New York: India will achieve a GDP growth of 8 per cent plus from fiscal year 2020-2021 onwards as the structural reform measures like the GST are set to yield the intended benefits, NITI Aayog Vice Chairman Rajiv Kumar has said.
The eminent economist was in the city for the High Level Political Forum Ministerial Meeting on Sustainable Development Goals at the United Nations Headquarters. During the visit, he delivered the keynote address at the ‘India Investment Seminar’ held at the Consulate General of India, New York.
Kumar stressed that in the next five years, the Modi government is focused on accelerating growth from the current about 7 per cent to more than 8 per cent that will propel the country to easily achieving the target of becoming a 5 trillion dollar economy.
“I personally think that in the fiscal year 2020-2021 onwards, we will achieve higher than 8 per cent growth, (continuing) then for the next many years. It is just a fact of (growth) taking off,” Kumar told PTI in an exclusive interview.
“The foundation has been laid and the transformation has begun with the passing of structural reforms like the Goods and Services Tax, Insolvency and Bankruptcy Code. These have taken their time to settle down and now they’ll produce the benefits,” Kumar said.
“We have the potential to grow at double digit growth rates,” he said. On the issue of job creation, Kumar emphasised that a very large number of jobs have been generated in the country in the last five years.
“If it was always a jobless growth, then that would have shown up in social strife and social tensions and surely would have meant that this government would not have been re-elected,” he said, adding that the re-election of Prime Minister Narendra Modi-led government shows that there is a level of satisfaction with the government’s performance.

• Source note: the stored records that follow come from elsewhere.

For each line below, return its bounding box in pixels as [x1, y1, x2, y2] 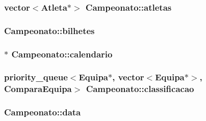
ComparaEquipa [4, 82, 72, 95]
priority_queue [4, 71, 68, 83]
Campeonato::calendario [11, 47, 113, 60]
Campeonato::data [4, 106, 81, 118]
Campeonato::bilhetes [4, 24, 95, 37]
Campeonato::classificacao [86, 82, 194, 95]
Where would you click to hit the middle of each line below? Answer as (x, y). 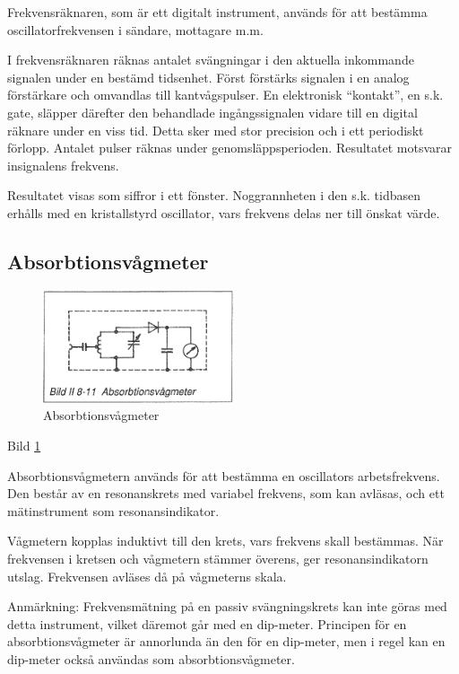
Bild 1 (24, 445)
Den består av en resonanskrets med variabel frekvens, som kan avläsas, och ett (226, 493)
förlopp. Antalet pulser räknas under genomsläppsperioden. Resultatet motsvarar (230, 148)
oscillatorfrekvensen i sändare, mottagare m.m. (135, 29)
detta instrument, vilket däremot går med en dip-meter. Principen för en (207, 623)
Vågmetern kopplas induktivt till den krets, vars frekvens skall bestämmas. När (225, 541)
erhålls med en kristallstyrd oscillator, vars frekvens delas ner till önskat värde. (224, 212)
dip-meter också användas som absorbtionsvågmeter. (151, 658)
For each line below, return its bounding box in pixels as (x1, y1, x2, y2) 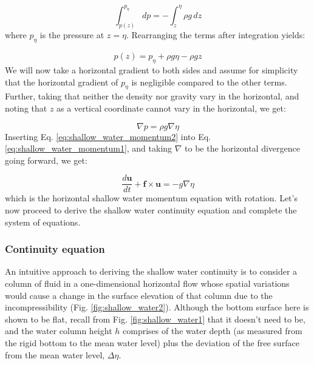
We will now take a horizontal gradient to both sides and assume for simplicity (5, 63, 298, 76)
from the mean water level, (5, 348, 105, 361)
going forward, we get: (5, 153, 87, 166)
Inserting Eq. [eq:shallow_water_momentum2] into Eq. (5, 130, 211, 142)
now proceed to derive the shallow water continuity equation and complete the (5, 203, 297, 216)
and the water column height (5, 324, 112, 337)
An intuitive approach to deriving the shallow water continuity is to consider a (5, 265, 298, 278)
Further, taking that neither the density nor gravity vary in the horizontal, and (5, 90, 299, 102)
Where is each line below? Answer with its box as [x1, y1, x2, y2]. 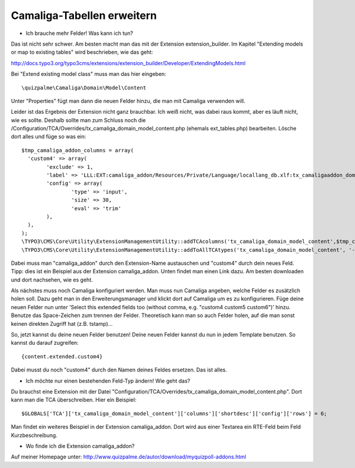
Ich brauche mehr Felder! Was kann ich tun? [25, 30, 133, 37]
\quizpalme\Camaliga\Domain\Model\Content [21, 84, 147, 91]
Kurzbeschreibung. [11, 431, 57, 438]
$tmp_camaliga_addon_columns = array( [21, 147, 134, 153]
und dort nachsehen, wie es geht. [11, 276, 93, 283]
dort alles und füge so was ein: [11, 133, 86, 140]
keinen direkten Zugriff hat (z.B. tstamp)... [11, 320, 113, 327]
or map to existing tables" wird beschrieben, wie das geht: [11, 49, 153, 56]
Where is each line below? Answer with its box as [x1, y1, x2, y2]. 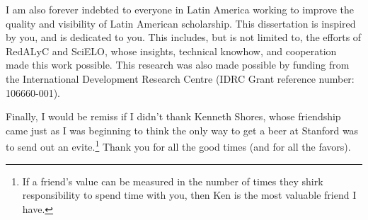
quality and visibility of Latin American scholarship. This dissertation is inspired [6, 16, 356, 30]
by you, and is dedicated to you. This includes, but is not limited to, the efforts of [6, 30, 362, 45]
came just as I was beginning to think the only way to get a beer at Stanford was [6, 122, 359, 137]
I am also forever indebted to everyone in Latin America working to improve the [6, 2, 355, 16]
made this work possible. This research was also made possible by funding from [6, 57, 350, 72]
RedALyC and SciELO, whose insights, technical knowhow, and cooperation [6, 43, 337, 58]
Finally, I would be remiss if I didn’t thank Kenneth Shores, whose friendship [6, 109, 341, 124]
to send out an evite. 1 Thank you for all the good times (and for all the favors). [6, 137, 351, 154]
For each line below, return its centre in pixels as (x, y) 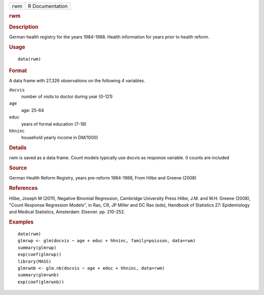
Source (18, 168)
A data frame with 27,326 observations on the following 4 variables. (77, 81)
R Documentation (48, 6)
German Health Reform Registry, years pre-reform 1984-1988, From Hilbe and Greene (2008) (103, 178)
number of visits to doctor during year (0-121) (67, 97)
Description (24, 27)
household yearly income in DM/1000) (60, 137)
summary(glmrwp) (37, 248)
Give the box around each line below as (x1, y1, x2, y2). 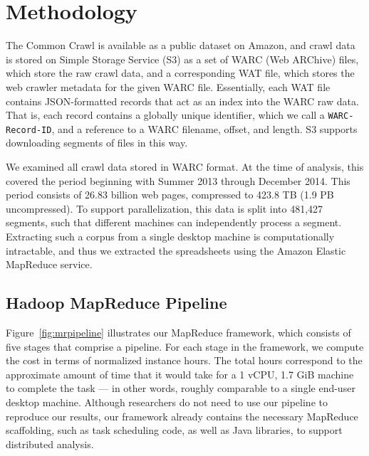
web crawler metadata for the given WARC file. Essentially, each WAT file (6, 79, 331, 94)
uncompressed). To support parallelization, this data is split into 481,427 (6, 201, 323, 216)
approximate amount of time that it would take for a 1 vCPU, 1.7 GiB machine (6, 366, 354, 381)
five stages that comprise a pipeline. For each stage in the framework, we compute (6, 339, 364, 354)
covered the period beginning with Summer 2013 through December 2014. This (6, 173, 350, 188)
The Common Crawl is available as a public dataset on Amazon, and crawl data (6, 38, 355, 53)
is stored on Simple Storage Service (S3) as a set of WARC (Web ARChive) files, (6, 51, 359, 66)
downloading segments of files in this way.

Kumar highlighted that the Union Budget, presented earlier this month, has taken big steps forward for facilitating and further improving ease of doing business by liberalising the inflows of the FDI.
“This budget is a paradigm shift in saying that we will achieve accelerated growth and job generation but with the primacy of private investment. That is what our focus is – that will then generate the jobs,” he said.
He said that, at the NITI Aayog, the most important focus is on improving private investment by improving the investment climate, accelerating growth, generating jobs, creating policies for that and at the same time ensuring through social programmes that benefits reach the bottom of the pyramid and to the last person standing in the queue.
Kumar acknowledged that while a lot has been achieved through programmes such as Swachh Bharat Mission and Ayushman Bharat, challenges remain in a country of 1.3 billion people – from a water crisis, shortage of energy in parts of the country, pollution and need to increase female participant rates.